Nina stood by while the salesman showed me the gold key, carefully pointing out the inscription on the back: the date of the opening along with “To Dulcie. Love, Mom and Dad.”
On our way back to the office, Nina and I stopped at an espresso bar, where we sat at a small table that had just been vacated. We ordered cappuccinos and small sandwiches.
“Okay, let’s get back to it,” she said after the waitress had left.
“Do we have to?”
She nodded.
“I don’t remember where we were,” I lied.
“I know you too well for that, Morgan. You have never forgotten where you were in an interrupted conversation in your life.

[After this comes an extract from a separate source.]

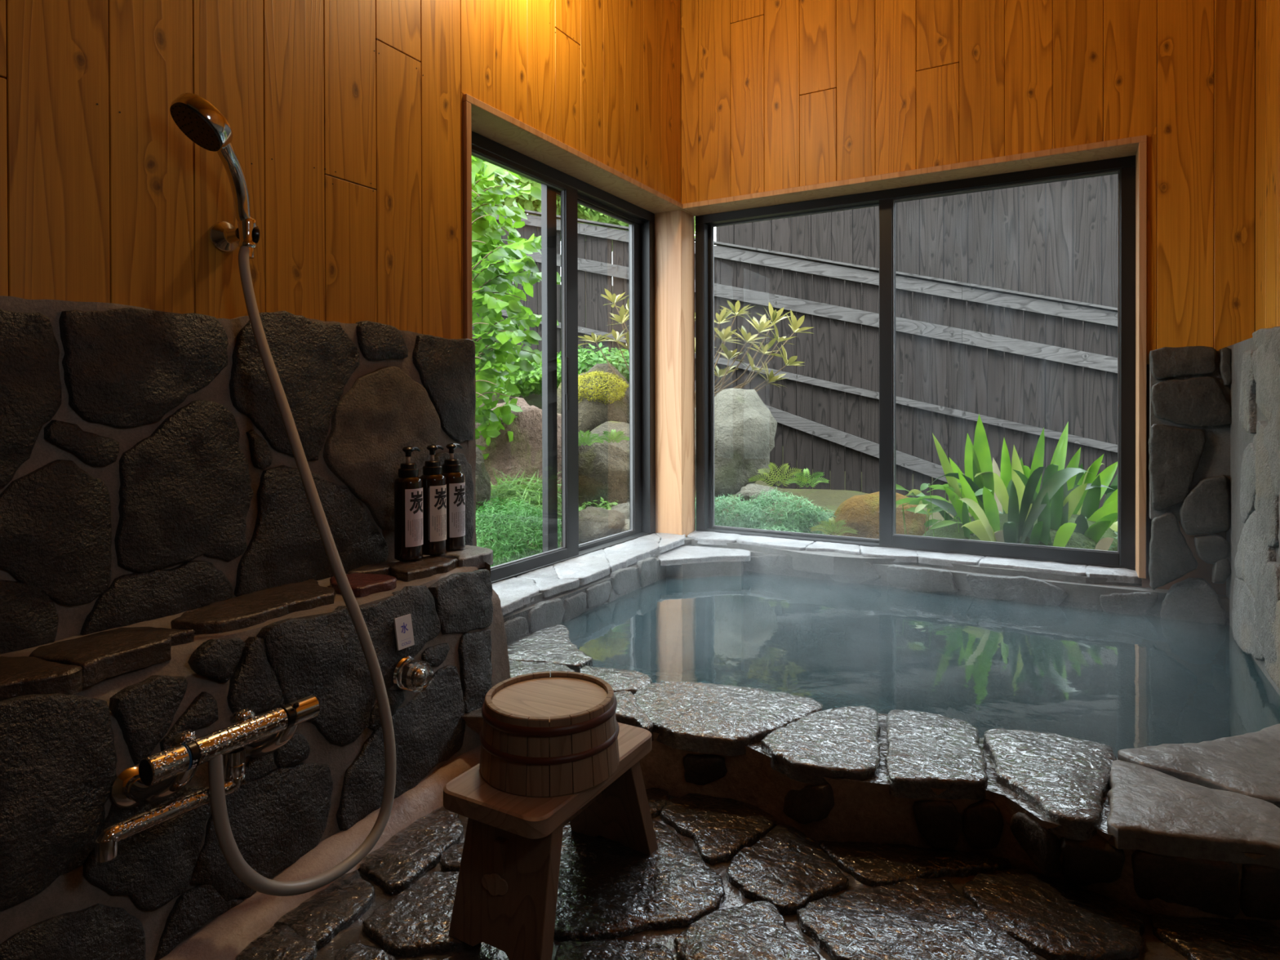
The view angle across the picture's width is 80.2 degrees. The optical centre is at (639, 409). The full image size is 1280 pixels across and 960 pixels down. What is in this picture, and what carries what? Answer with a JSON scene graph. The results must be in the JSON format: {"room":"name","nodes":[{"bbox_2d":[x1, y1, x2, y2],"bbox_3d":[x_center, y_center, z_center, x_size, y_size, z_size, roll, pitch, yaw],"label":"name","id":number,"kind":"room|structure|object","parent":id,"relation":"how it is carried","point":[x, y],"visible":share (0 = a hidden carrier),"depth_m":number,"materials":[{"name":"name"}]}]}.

What I asked was how you felt when Dulcie told you that she didn’t want you to go to Boston with her.”
I started to think. Nina interrupted.
“No, no thinking. Just tell me. Fast. How did you feel?”

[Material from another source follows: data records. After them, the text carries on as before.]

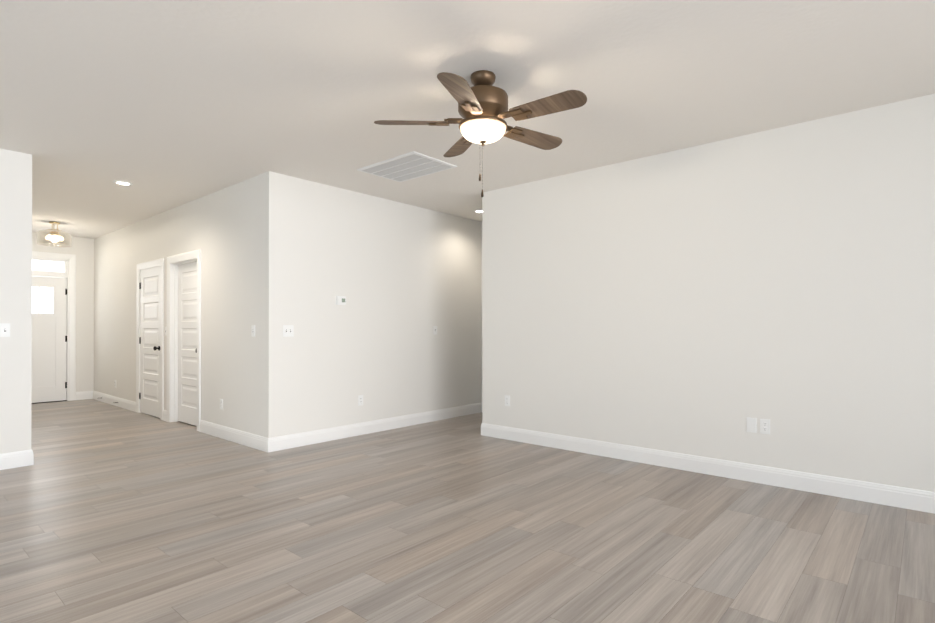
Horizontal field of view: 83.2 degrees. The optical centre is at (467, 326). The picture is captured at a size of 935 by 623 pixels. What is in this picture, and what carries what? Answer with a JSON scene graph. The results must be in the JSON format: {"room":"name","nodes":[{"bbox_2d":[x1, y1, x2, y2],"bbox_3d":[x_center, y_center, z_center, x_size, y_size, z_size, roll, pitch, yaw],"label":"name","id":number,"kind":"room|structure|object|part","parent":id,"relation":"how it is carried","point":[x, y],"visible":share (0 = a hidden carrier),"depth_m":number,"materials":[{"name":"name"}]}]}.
{"room":"empty living room","nodes":[
{"label":"empty living room","id":0,"kind":"room"},
{"bbox_2d":[0,149,31,453],"bbox_3d":[-5.494,-0.153,2.849,0.120,2.740,4.880,0,0,41],"label":"wall","id":1,"kind":"structure","parent":0,"point":[15,288],"depth_m":4.57,"materials":[{"name":"white paint"}]},
{"bbox_2d":[0,323,9,336],"bbox_3d":[-3.958,0.034,4.507,0.017,0.115,0.070,0,0,41],"label":"light switch","id":2,"kind":"object","parent":1,"relation":"attached to","point":[4,329],"visible":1,"depth_m":4.51,"materials":[{"name":"white plastic"}]},
{"bbox_2d":[32,232,93,391],"bbox_3d":[-6.984,-0.130,8.460,0.120,2.740,1.860,0,0,41],"label":"wall","id":3,"kind":"structure","parent":0,"point":[82,249],"depth_m":8.92,"materials":[{"name":"white paint"}]},
{"bbox_2d":[32,276,66,402],"bbox_3d":[-6.957,0.213,8.426,0.097,2.030,0.943,0,0,41],"label":"front door","id":4,"kind":"structure","parent":3,"relation":"in","point":[49,339],"depth_m":8.60,"materials":[{"name":"white wood"}]},
{"bbox_2d":[31,251,75,403],"bbox_3d":[-6.991,0.019,8.438,0.138,2.442,1.149,0,0,41],"label":"door frame","id":5,"kind":"structure","parent":3,"relation":"attached to","point":[71,258],"depth_m":8.76,"materials":[{"name":"white wood"}]},
{"bbox_2d":[94,174,262,435],"bbox_3d":[-4.178,-0.135,7.168,5.810,2.740,0.120,0,0,41],"label":"wall","id":6,"kind":"structure","parent":0,"point":[222,229],"depth_m":5.99,"materials":[{"name":"white paint"}]},
{"bbox_2d":[136,258,163,419],"bbox_3d":[-4.374,0.171,7.245,1.014,2.129,0.018,0,0,41],"label":"door frame","id":7,"kind":"structure","parent":6,"relation":"attached to","point":[150,264],"depth_m":7.26,"materials":[{"name":"white wood"}]},
{"bbox_2d":[139,266,160,417],"bbox_3d":[-4.386,0.213,7.248,0.832,2.020,0.105,0,0,41],"label":"door","id":8,"kind":"structure","parent":6,"relation":"in","point":[150,329],"depth_m":7.26,"materials":[{"name":"white wood"}]},
{"bbox_2d":[163,410,166,420],"bbox_3d":[-3.939,1.165,6.865,0.136,0.137,0.014,0,0,41],"label":"baseboard","id":9,"kind":"structure","parent":6,"relation":"attached to","point":[164,414],"depth_m":6.86,"materials":[{"name":"white wood"}]},
{"bbox_2d":[166,249,200,431],"bbox_3d":[-3.468,0.168,6.535,1.014,2.129,0.139,0,0,41],"label":"door frame","id":10,"kind":"structure","parent":6,"relation":"attached to","point":[184,256],"depth_m":6.77,"materials":[{"name":"white wood"}]},
{"bbox_2d":[178,262,196,425],"bbox_3d":[-3.465,0.210,6.555,0.832,2.020,0.117,0,0,41],"label":"door","id":11,"kind":"structure","parent":6,"relation":"in","point":[187,342],"depth_m":6.62,"materials":[{"name":"white wood"}]},
{"bbox_2d":[220,399,222,409],"bbox_3d":[-2.712,0.859,5.801,0.070,0.115,0.008,0,0,41],"label":"outlet","id":12,"kind":"object","parent":6,"relation":"attached to","point":[221,403],"visible":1,"depth_m":5.79,"materials":[{"name":"white plastic"}]},
{"bbox_2d":[251,325,254,336],"bbox_3d":[-2.173,0.047,5.328,0.070,0.115,0.017,0,0,41],"label":"light switch","id":13,"kind":"object","parent":6,"relation":"attached to","point":[252,330],"visible":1,"depth_m":5.33,"materials":[{"name":"white plastic"}]},
{"bbox_2d":[262,171,480,437],"bbox_3d":[-0.875,-0.138,6.444,0.120,2.740,3.370,0,0,41],"label":"wall","id":14,"kind":"structure","parent":0,"point":[403,278],"depth_m":5.98,"materials":[{"name":"white paint"}]},
{"bbox_2d":[283,325,293,336],"bbox_3d":[-1.794,0.047,5.285,0.017,0.115,0.116,0,0,41],"label":"double light switch","id":15,"kind":"object","parent":14,"relation":"attached to","point":[288,330],"visible":1,"depth_m":5.29,"materials":[{"name":"white plastic"}]},
{"bbox_2d":[336,296,345,304],"bbox_3d":[-1.380,-0.281,5.755,0.025,0.096,0.124,0,0,41],"label":"thermostat","id":16,"kind":"object","parent":14,"relation":"attached to","point":[340,300],"visible":0.98,"depth_m":5.74,"materials":[{"name":"white plastic"}]},
{"bbox_2d":[358,395,362,405],"bbox_3d":[-1.207,0.840,5.962,0.008,0.115,0.070,0,0,41],"label":"electrical outlet","id":17,"kind":"object","parent":14,"relation":"attached to","point":[360,400],"visible":1,"depth_m":5.96,"materials":[{"name":"white plastic"}]},
{"bbox_2d":[266,403,481,452],"bbox_3d":[-0.876,1.163,6.335,0.014,0.137,3.240,0,0,41],"label":"baseboard","id":18,"kind":"structure","parent":14,"relation":"attached to","point":[278,443],"depth_m":5.98,"materials":[{"name":"white wood"}]},
{"bbox_2d":[433,326,436,334],"bbox_3d":[-0.415,0.054,6.867,0.017,0.115,0.070,0,0,41],"label":"light switch","id":19,"kind":"object","parent":14,"relation":"attached to","point":[434,330],"visible":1,"depth_m":6.86,"materials":[{"name":"white plastic"}]},
{"bbox_2d":[0,399,934,622],"bbox_3d":[-1.659,1.257,2.731,15.670,0.080,9.990,0,0,41],"label":"floor","id":20,"kind":"structure","parent":0,"point":[109,513],"depth_m":3.05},
{"bbox_2d":[0,0,934,238],"bbox_3d":[-1.659,-1.573,2.743,15.670,0.100,9.990,0,0,41],"label":"ceiling","id":21,"kind":"structure","parent":0,"point":[163,105],"depth_m":3.29,"materials":[{"name":"white paint"}]},
{"bbox_2d":[37,222,71,246],"bbox_3d":[-5.985,-1.340,7.633,0.400,0.327,0.400,0,0,41],"label":"pendant light","id":22,"kind":"object","parent":21,"relation":"hanging from","point":[52,237],"visible":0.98,"depth_m":7.52,"materials":[{"name":"white glass"}]},
{"bbox_3d":[-5.985,-1.279,7.633,0.400,0.205,0.400,0,0,41],"label":"lamp shade","id":23,"kind":"part","parent":22,"relation":"part of","materials":[{"name":"white glass"}]},
{"bbox_2d":[113,181,132,185],"bbox_3d":[-3.631,-1.507,5.556,0.178,0.009,0.178,0,0,41],"label":"recessed light","id":24,"kind":"object","parent":21,"relation":"in","point":[125,183],"visible":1,"depth_m":5.55,"materials":[{"name":"white"}]},
{"bbox_2d":[357,151,456,181],"bbox_3d":[-0.583,-1.508,5.034,0.800,0.013,0.560,0,0,41],"label":"ceiling vent","id":25,"kind":"object","parent":21,"relation":"in","point":[408,166],"visible":1,"depth_m":5.00,"materials":[{"name":"white metal"}]},
{"bbox_2d":[374,70,586,196],"bbox_3d":[0.135,-1.160,3.192,1.241,0.722,1.259,0,0,41],"label":"fan","id":26,"kind":"object","parent":21,"relation":"hanging from","point":[483,111],"visible":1,"depth_m":3.09,"materials":[{"name":"brown wood"}]},
{"bbox_3d":[0.095,-1.307,3.203,0.304,0.429,0.304,0,0,41],"label":"motor","id":27,"kind":"part","parent":26,"relation":"part of","materials":[{"name":"brown metal"}]},
{"bbox_3d":[0.095,-1.169,3.202,0.280,0.092,0.280,0,0,41],"label":"lamp shade","id":28,"kind":"part","parent":26,"relation":"part of","materials":[{"name":"white glass"}]},
{"bbox_2d":[481,222,481,402],"bbox_3d":[3.819,-0.146,4.508,9.500,2.740,0.120,0,0,41],"label":"wall","id":29,"kind":"structure","parent":0,"point":[481,312],"depth_m":7.58,"materials":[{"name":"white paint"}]},
{"bbox_2d":[482,94,934,491],"bbox_3d":[3.393,-0.151,3.221,8.450,2.740,0.120,0,0,41],"label":"wall","id":30,"kind":"structure","parent":0,"point":[705,300],"depth_m":4.21,"materials":[{"name":"white paint"}]},
{"bbox_2d":[0,391,934,513],"bbox_3d":[-1.659,1.148,2.731,15.430,0.137,9.750,0,0,41],"label":"baseboard","id":31,"kind":"structure","parent":30,"relation":"attached to","point":[902,497],"depth_m":4.48,"materials":[{"name":"white wood"}]},
{"bbox_2d":[505,395,509,405],"bbox_3d":[0.430,0.809,5.715,0.070,0.115,0.008,0,0,41],"label":"electrical outlet","id":32,"kind":"object","parent":30,"relation":"attached to","point":[507,400],"visible":1,"depth_m":5.71,"materials":[{"name":"white plastic"}]},
{"bbox_2d":[747,417,769,433],"bbox_3d":[2.269,0.777,4.112,0.164,0.115,0.008,0,0,41],"label":"electrical outlets","id":33,"kind":"object","parent":30,"relation":"attached to","point":[764,425],"visible":1,"depth_m":4.10,"materials":[{"name":"white plastic"}]}
]}

“That she didn’t want me.”
“Who didn’t want you?”
“That my mother-” I stopped. Shocked. Even with everything I knew about psychoanalysis and with all the psychotherapy I’d had, I hadn’t made the connection myself.
“Dulcie going into acting is bringing more of your memories of your mother to the surface, isn’t it?”

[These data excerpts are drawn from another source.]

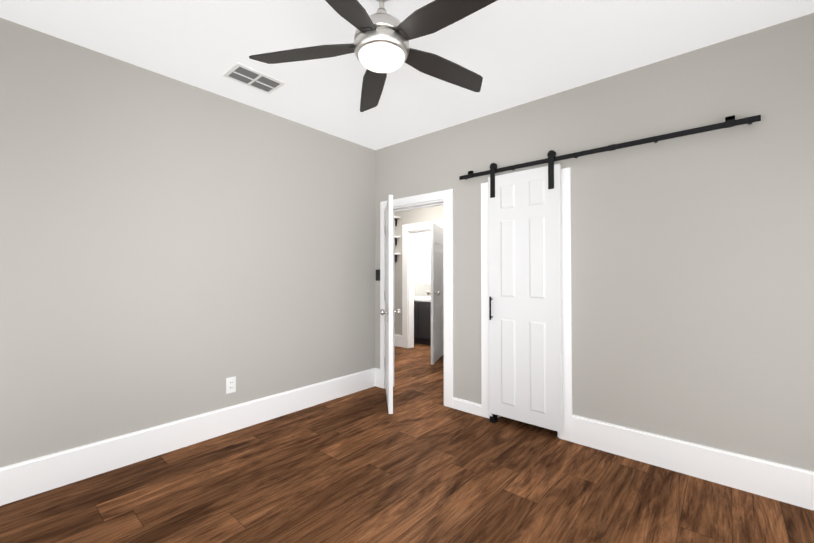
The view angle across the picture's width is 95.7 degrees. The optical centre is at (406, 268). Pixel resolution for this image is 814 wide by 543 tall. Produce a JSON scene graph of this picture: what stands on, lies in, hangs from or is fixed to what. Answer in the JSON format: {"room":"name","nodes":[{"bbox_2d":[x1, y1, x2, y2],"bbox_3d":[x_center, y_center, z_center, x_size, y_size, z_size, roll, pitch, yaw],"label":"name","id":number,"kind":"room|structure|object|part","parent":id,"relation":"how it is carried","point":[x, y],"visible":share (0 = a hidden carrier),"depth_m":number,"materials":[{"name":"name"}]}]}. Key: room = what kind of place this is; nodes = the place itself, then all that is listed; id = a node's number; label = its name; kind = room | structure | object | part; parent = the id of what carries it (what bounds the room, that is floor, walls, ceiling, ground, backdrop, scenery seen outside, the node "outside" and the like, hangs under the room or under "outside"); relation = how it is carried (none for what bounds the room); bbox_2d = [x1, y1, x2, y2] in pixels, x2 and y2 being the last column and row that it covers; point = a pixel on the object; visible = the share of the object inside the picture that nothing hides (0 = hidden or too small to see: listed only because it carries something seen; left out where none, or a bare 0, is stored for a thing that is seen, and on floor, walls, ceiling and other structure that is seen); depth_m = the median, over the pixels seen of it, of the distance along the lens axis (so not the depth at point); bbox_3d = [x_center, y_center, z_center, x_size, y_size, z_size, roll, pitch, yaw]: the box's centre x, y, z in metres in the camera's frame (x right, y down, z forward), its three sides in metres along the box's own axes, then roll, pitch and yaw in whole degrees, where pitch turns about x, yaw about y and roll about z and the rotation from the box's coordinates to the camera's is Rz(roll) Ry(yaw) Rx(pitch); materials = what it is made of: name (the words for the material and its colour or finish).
{"room":"empty bedroom","nodes":[
{"label":"empty bedroom","id":0,"kind":"room"},
{"bbox_2d":[0,18,374,466],"bbox_3d":[-1.512,-0.032,2.569,0.120,2.453,3.470,-1,-1,41],"label":"wall","id":1,"kind":"structure","parent":0,"point":[171,250],"depth_m":2.36,"materials":[{"name":"paint"}]},
{"bbox_2d":[0,368,379,505],"bbox_3d":[-1.406,1.102,2.558,0.030,0.185,3.320,-1,-1,41],"label":"baseboard","id":2,"kind":"structure","parent":1,"relation":"attached to","point":[21,480],"depth_m":2.35,"materials":[{"name":"white wood"}]},
{"bbox_2d":[226,376,235,393],"bbox_3d":[-1.293,0.857,2.709,0.008,0.115,0.070,-1,-1,41],"label":"wall outlet","id":3,"kind":"object","parent":1,"relation":"attached to","point":[230,384],"visible":1,"depth_m":2.71,"materials":[{"name":"white plastic"}]},
{"bbox_2d":[0,343,813,542],"bbox_3d":[-0.046,1.264,3.793,6.870,0.100,7.270,-1,-1,41],"label":"floor","id":4,"kind":"structure","parent":0,"point":[422,463],"depth_m":1.95,"materials":[{"name":"brown wood"}]},
{"bbox_2d":[414,296,430,345],"bbox_3d":[0.212,0.880,6.371,1.130,0.750,0.561,-1,-1,41],"label":"bathroom vanity","id":5,"kind":"object","parent":4,"relation":"on","point":[422,320],"visible":0.17,"depth_m":6.02,"materials":[{"name":"grey wood"}]},
{"bbox_2d":[489,414,497,422],"bbox_3d":[0.680,1.178,2.892,0.050,0.045,0.063,-1,-1,41],"label":"floor guide","id":6,"kind":"object","parent":4,"relation":"on","point":[494,419],"visible":1,"depth_m":2.88,"materials":[{"name":"black metal"}]},
{"bbox_2d":[0,0,813,149],"bbox_3d":[-0.046,-1.288,3.834,6.870,0.100,7.270,-1,-1,41],"label":"ceiling","id":7,"kind":"structure","parent":0,"point":[513,53],"depth_m":2.07,"materials":[{"name":"paint"}]},
{"bbox_2d":[223,62,284,93],"bbox_3d":[-1.012,-1.253,2.447,0.215,0.012,0.325,-1,-1,41],"label":"ceiling vent","id":8,"kind":"object","parent":7,"relation":"in","point":[248,76],"visible":1,"depth_m":2.43,"materials":[{"name":"white metal"}]},
{"bbox_2d":[249,0,496,111],"bbox_3d":[-0.071,-1.085,1.618,1.106,0.376,1.146,-1,-1,41],"label":"ceiling fan","id":9,"kind":"object","parent":7,"relation":"hanging from","point":[380,47],"visible":1,"depth_m":1.59,"materials":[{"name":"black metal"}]},
{"bbox_2d":[414,233,414,295],"bbox_3d":[-0.376,0.042,7.248,0.120,2.453,1.470,-1,-1,41],"label":"wall","id":10,"kind":"structure","parent":0,"point":[414,233],"depth_m":7.78,"materials":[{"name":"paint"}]},
{"bbox_2d":[394,205,442,334],"bbox_3d":[0.126,0.019,5.764,4.180,2.453,0.120,-1,-1,41],"label":"wall","id":11,"kind":"structure","parent":0,"point":[427,214],"depth_m":5.88,"materials":[{"name":"paint"}]},
{"bbox_2d":[394,216,400,261],"bbox_3d":[-0.392,-0.461,6.007,0.590,0.720,0.200,-1,-1,41],"label":"shelves","id":12,"kind":"object","parent":11,"relation":"attached to","point":[396,237],"visible":0.33,"depth_m":5.92,"materials":[{"name":"white wood"}]},
{"bbox_2d":[394,334,401,346],"bbox_3d":[-0.785,1.164,6.443,1.890,0.185,0.016,-1,-1,41],"label":"baseboard","id":13,"kind":"structure","parent":11,"relation":"attached to","point":[397,340],"depth_m":5.86,"materials":[{"name":"white wood"}]},
{"bbox_2d":[402,220,442,347],"bbox_3d":[0.316,0.273,5.583,0.920,1.940,0.138,-1,-1,41],"label":"door frame","id":14,"kind":"structure","parent":11,"relation":"attached to","point":[408,231],"depth_m":5.79,"materials":[{"name":"white wood"}]},
{"bbox_2d":[426,223,443,363],"bbox_3d":[0.430,0.321,4.987,0.343,1.800,0.621,-1,-1,41],"label":"bathroom door","id":15,"kind":"structure","parent":11,"relation":"in","point":[437,329],"depth_m":4.85,"materials":[{"name":"white wood"}]},
{"bbox_2d":[415,232,430,296],"bbox_3d":[1.145,0.038,7.006,2.740,2.453,0.120,-1,-1,41],"label":"wall","id":16,"kind":"structure","parent":0,"point":[422,239],"depth_m":7.68,"materials":[{"name":"paint"}]},
{"bbox_2d":[421,246,430,283],"bbox_3d":[0.719,-0.066,7.279,1.100,0.770,0.024,-1,-1,41],"label":"bathroom window","id":17,"kind":"structure","parent":16,"relation":"in","point":[425,265],"depth_m":7.55,"materials":[{"name":"white"}]},
{"bbox_2d":[375,13,813,470],"bbox_3d":[-0.085,-0.014,3.708,6.790,2.453,0.120,-1,-1,41],"label":"wall","id":18,"kind":"structure","parent":0,"point":[692,266],"depth_m":2.17,"materials":[{"name":"paint"}]},
{"bbox_2d":[376,269,379,280],"bbox_3d":[-0.301,0.069,3.806,0.068,0.115,0.012,-1,-1,41],"label":"light switch","id":19,"kind":"object","parent":18,"relation":"attached to","point":[377,275],"visible":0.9,"depth_m":3.80,"materials":[{"name":"black plastic"}]},
{"bbox_2d":[380,195,400,413],"bbox_3d":[-0.168,0.297,3.369,0.552,1.798,0.530,-1,-1,41],"label":"hinged door","id":20,"kind":"structure","parent":18,"relation":"in","point":[388,311],"depth_m":3.04,"materials":[{"name":"white painted wood"},{"name":"brushed nickel"}]},
{"bbox_2d":[380,189,452,407],"bbox_3d":[0.096,0.254,3.547,0.915,1.913,0.156,-1,-1,41],"label":"door frame","id":21,"kind":"structure","parent":18,"relation":"attached to","point":[421,201],"depth_m":3.25,"materials":[{"name":"white wood"}]},
{"bbox_2d":[453,397,480,415],"bbox_3d":[0.504,1.158,3.091,0.280,0.092,0.016,-1,-1,41],"label":"baseboard","id":22,"kind":"structure","parent":18,"relation":"attached to","point":[459,404],"depth_m":3.08,"materials":[{"name":"white wood"}]},
{"bbox_2d":[481,167,571,441],"bbox_3d":[0.914,0.249,2.829,0.701,1.900,0.138,-1,-1,41],"label":"trim","id":23,"kind":"structure","parent":18,"relation":"attached to","point":[565,433],"depth_m":2.58,"materials":[{"name":"white wood"}]},
{"bbox_2d":[459,115,760,431],"bbox_3d":[1.141,0.145,2.502,1.843,1.968,0.099,-1,-1,41],"label":"barn door","id":24,"kind":"structure","parent":18,"relation":"in","point":[525,293],"depth_m":2.70,"materials":[{"name":"white painted wood"},{"name":"black metal"}]},
{"bbox_3d":[1.153,-0.783,2.530,1.843,0.058,0.063,-1,-1,41],"label":"barn door rail","id":25,"kind":"part","parent":24,"relation":"part of","materials":[{"name":"black metal"}]},
{"bbox_2d":[572,414,813,510],"bbox_3d":[1.729,1.094,2.033,1.557,0.185,0.016,-1,-1,41],"label":"baseboard","id":26,"kind":"structure","parent":18,"relation":"attached to","point":[788,484],"depth_m":2.08,"materials":[{"name":"white wood"}]}
]}

My throat tightened. I nodded.
“She loved acting so much,” Nina said, her voice softening as she, too, thought about her old friend.
“I remember how she used to get dressed up to go to tryouts. I’d sit on the edge of the bathtub and watch her meticulously apply her makeup and spray on her perfume. I’d wait for her to come home, too. She was always so excited when she got back, telling me about everything that had happened and how sure she was about getting the role and that when she did, we’d move into a bigger apartment but…” I was remembering too much now and didn’t want to go on. I’d thought of something I’d never realized before. “Nina, she wasn’t going to tryouts, was she? She was going to bars, right? She was trying to pick up guys so they’d pay for her drinks and her drugs.”
She nodded.
“And they lived happily never after,” I said, repeating the line that had made my mother famous for a few heartbeats and that ultimately had done more damage than good, spoiling her for a life that would never live up to what it had been before. She’d been seduced by her brief stint at stardom and nothing ever came close: not her marriage, not her family, not her friends, not even me.
And I was letting my daughter step into that same spotlight.
I shuddered.
Nina took my hand. “Dulcie isn’t your mother, sweetie. She’s your daughter. And she has a mother. She has you.”